Kentucky Route Zero


Shepard a delivery man through a summer night of magic and bluegrass.

PC Release: January 7, 2013

By Ian Coppock

I don’t have a lot of experience with magical realism, nor keeping my attention span rooted to the pages of a book for more than an hour or so at a time. Kentucky Route Zero gets two birds stoned at once by providing a fresh, atmospheric video game experience within that body of fiction, while also paying my laziness its due. Laziness and inexperience notwithstanding, Kentucky Route Zero is a bizarre little game that is ironically very akin to a book, both in terms of its depth and its ability to draw you in.


Kentucky Route Zero is an episodic adventure game that comes to us from Cardboard Computer, a pair of indie developers fixated upon narrative and folk songs. The game puts you in the boots of Conway, an old truck driver running his last delivery for a local antique shop.

But, Conway soon finds that the address he’s after doesn’t show up on any map. His quest to find it, and the characters he meets along the way, are the backbone of KRZ‘s narrative. His journey begins at sunset, on an old Kentucky highway.


Stopping for directions has never been so pretty.

Kentucky Route Zero is played from a variety of third-person camera shots, ranging from isometric to side-scroller, and players move about the world using a point-and-click interface. You’ll spend most of the game in charge of Conway, but as his strange little odyssey picks up more people, you’ll sometimes switch to these other characters.

Players interact with the world in classic adventure format: click on the object, read the text, and make your choices. Like Telltale’s The Walking DeadKentucky Route Zero goes light on the puzzles in favor of more story and atmosphere.


The game nixes any voice acting or real cutscenes. You have to read the text crawl and use your imagination. Minimalist, or lazy?

It doesn’t take long for the elements of magical realism to kick into the story. Conway is told that the only way to get to his destination is via Kentucky Route Zero, a state highway he logically assumes is above ground. Turns out that the Zero is an underground highway threading beneath Kentucky, and that it’s traversed by all manner of strange people and creatures.

The interesting thing about this game is that the supernatural features are treated as just another mundane part of the world, which I guess is what the entire term magical realism is supposed to denote. One second I was driving along a darkened highway, and the next a giant eagle was carrying me to a distant forest. The binding of these elements into a realistic story made the game more surreal.


Underground roads, soda machines, giant eagles, nature museums, enchanted moss, top-shelf whiskey. Nothing out of the ordinary here.

As the story progresses, we learn a little more about each of our summer night heroes. The game spares plenty of time for feeding us tidbits of the character’s backstories. Conway’s is something of a tragedy, having arisen from promising beginnings only to be derailed. The other characters who join you, including a stubborn mechanic, a genius schoolboy, and a pair of wandering folk musicians have similar tales unearthed with progressing further down the Zero.

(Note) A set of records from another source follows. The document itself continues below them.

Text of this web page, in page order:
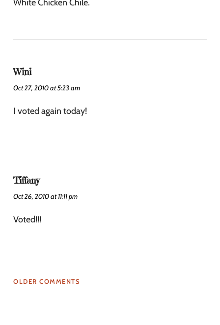
White Chicken Chile.
Wini
Oct 27, 2010 at 5:23 am
I voted again today!
Tiffany
Oct 26, 2010 at 11:11 pm
Voted!!!
OLDER COMMENTS
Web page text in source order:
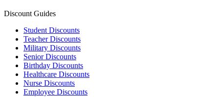
Discount Guides
Student Discounts
Teacher Discounts
Military Discounts
Senior Discounts
Birthday Discounts
Healthcare Discounts
Nurse Discounts
Employee Discounts
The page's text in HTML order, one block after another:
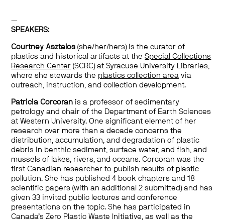
—
SPEAKERS:
Courtney Asztalos (she/her/hers) is the curator of
plastics and historical artifacts at theSpecial Collections
Research Center (SCRC) at Syracuse University Libraries,
where she stewards the plastics collection area via
outreach, instruction, and collection development.
Patricia Corcoran is a professor of sedimentary
petrology and chair of the Department of Earth Sciences
at Western University. One significant element of her
research over more than a decade concerns the
distribution, accumulation, and degradation of plastic
debris in benthic sediment, surface water, and fish, and
mussels of lakes, rivers, and oceans. Corcoran was the
first Canadian researcher to publish results of plastic
pollution. She has published 4 book chapters and 18
scientific papers (with an additional 2 submitted) and has
given 33 invited public lectures and conference
presentations on the topic. She has participated in
Canada’s Zero Plastic Waste Initiative, as well as the
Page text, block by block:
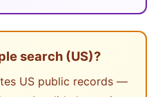
search (US)?
US public records —
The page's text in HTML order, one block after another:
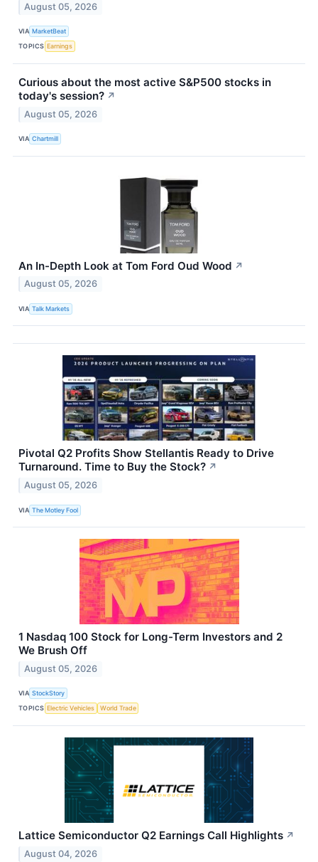
August 05, 2026
VIA MarketBeat
TOPICS Earnings
Curious about the most active S&P500 stocks in
today's session? ↗
August 05, 2026
VIA Chartmill
An In-Depth Look at Tom Ford Oud Wood ↗
August 05, 2026
VIA Talk Markets
Pivotal Q2 Profits Show Stellantis Ready to Drive
Turnaround. Time to Buy the Stock? ↗
August 05, 2026
VIA The Motley Fool
1 Nasdaq 100 Stock for Long-Term Investors and 2
We Brush Off
August 05, 2026
VIA StockStory
TOPICS Electric Vehicles World Trade
Lattice Semiconductor Q2 Earnings Call Highlights ↗
August 04, 2026

Kentucky Route Zero is the first game I’ve played in a while that has very high-quality writing. The prose excels at evoking the feelings, sights and sounds that the game’s visuals do not give us. This minimalist approach is highly organic, and gives players more control over what the ultimate story looks like. Plenty of focus is given to the narrative, but just as crucial to me was the time spent writing the descriptions of each scene, the sights and sounds of nighttime Kentucky. It’s quite immersive.

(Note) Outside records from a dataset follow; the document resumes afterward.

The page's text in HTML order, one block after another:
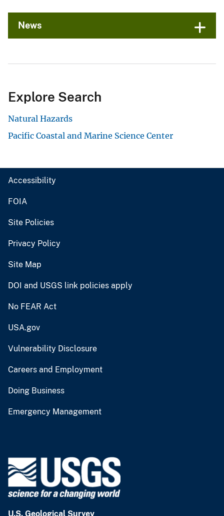
News
Explore Search
Natural Hazards
Pacific Coastal and Marine Science Center
Accessibility
FOIA
Site Policies
Privacy Policy
Site Map
DOI and USGS link policies apply
No FEAR Act
USA.gov
Vulnerability Disclosure
Careers and Employment
Doing Business
Emergency Management
U.S. Geological Survey
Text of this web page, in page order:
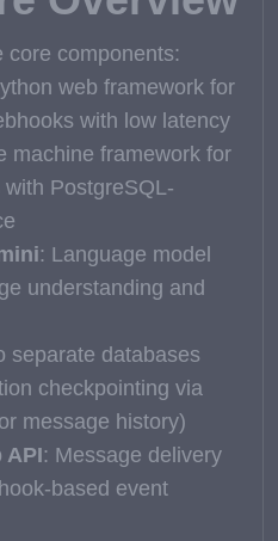
core components:
web framework for
with low latency
machine framework for
PostgreSQL-
: Language model
understanding and
separate databases
checkpointing via
message history)
API: Message delivery
based event
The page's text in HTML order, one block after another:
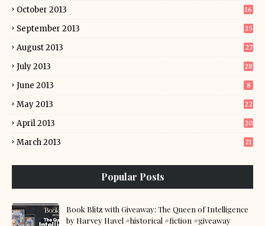
October 2013 16
September 2013 25
August 2013 27
July 2013 28
June 2013 8
May 2013 22
April 2013 20
March 2013 21
Popular Posts
Book Blitz with Giveaway: The Queen of Intelligence
by Harvey Havel #historical #fiction #giveaway
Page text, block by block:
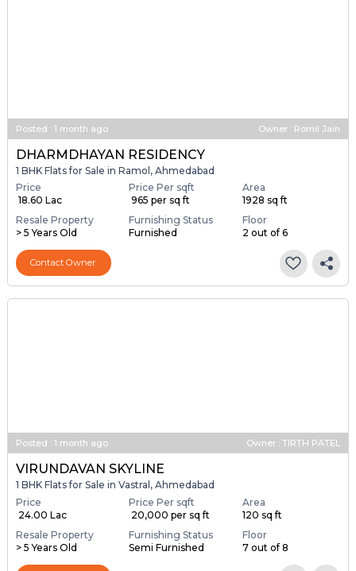
Posted : 1 month ago Owner : Romil Jain
DHARMDHAYAN RESIDENCY
1 BHK Flats for Sale in Ramol, Ahmedabad
Price
₹ 18.60 Lac
Price Per sqft
₹ 965 per sq ft
Area
1928 sq ft
Resale Property
> 5 Years Old
Furnishing Status
Furnished
Floor
2 out of 6
Contact Owner
Posted : 1 month ago Owner : TIRTH PATEL
VIRUNDAVAN SKYLINE
1 BHK Flats for Sale in Vastral, Ahmedabad
Price
₹ 24.00 Lac
Price Per sqft
₹ 20,000 per sq ft
Area
120 sq ft
Resale Property
> 5 Years Old
Furnishing Status
Semi Furnished
Floor
7 out of 8

The game strikes a somber tone, with occasional bleak humor. It creates a relatable experience from within the boundaries of supernatural fiction. The game strikes a somber tone, with occasional bleak humor. It creates a relatable experience from within the boundaries of supernatural fiction.

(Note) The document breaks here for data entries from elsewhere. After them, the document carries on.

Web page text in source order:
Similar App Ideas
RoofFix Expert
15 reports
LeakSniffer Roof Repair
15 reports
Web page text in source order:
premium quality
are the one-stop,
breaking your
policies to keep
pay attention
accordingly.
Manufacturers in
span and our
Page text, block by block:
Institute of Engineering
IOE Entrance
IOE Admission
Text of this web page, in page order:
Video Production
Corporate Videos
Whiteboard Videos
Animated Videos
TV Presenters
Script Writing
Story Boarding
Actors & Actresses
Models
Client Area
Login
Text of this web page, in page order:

The thing I liked most about Kentucky Route Zero is that the story contains overtones of a realistic situation. True, some situations are a bit absurd and giant eagles named Julian, to our knowledge, don’t actually exist, but the writing contains the tension and the weariness behind an old man’s desire to finish this last job. Attention paid to the subtleties of that realistic writing makes the unrealistic parts of the story more believable.

The game also gets creative with its perspectives. As I said before, you spend most of your time behind the wheels of Conway and his delivery truck, but you’ll also take control of the other characters. In one scenario, you’ll sit in with a bunch of guys watching footage of Conway through a security camera, and get that segment of the story through their eyes.


KRZ keeps things fresh with regular switches between perspectives.

Kentucky Route Zero has an origami art style. The world looks like it was built from paper. Character faces are left blank, but their profiles provide enough details for you to imagine the rest.

The game is filled with colors both bright and bleak, creating lots of contrast, and the animation of the characters and world is also silky smooth. Most scenes comprise the various characters exploring an area against a series of spectacular backdrops.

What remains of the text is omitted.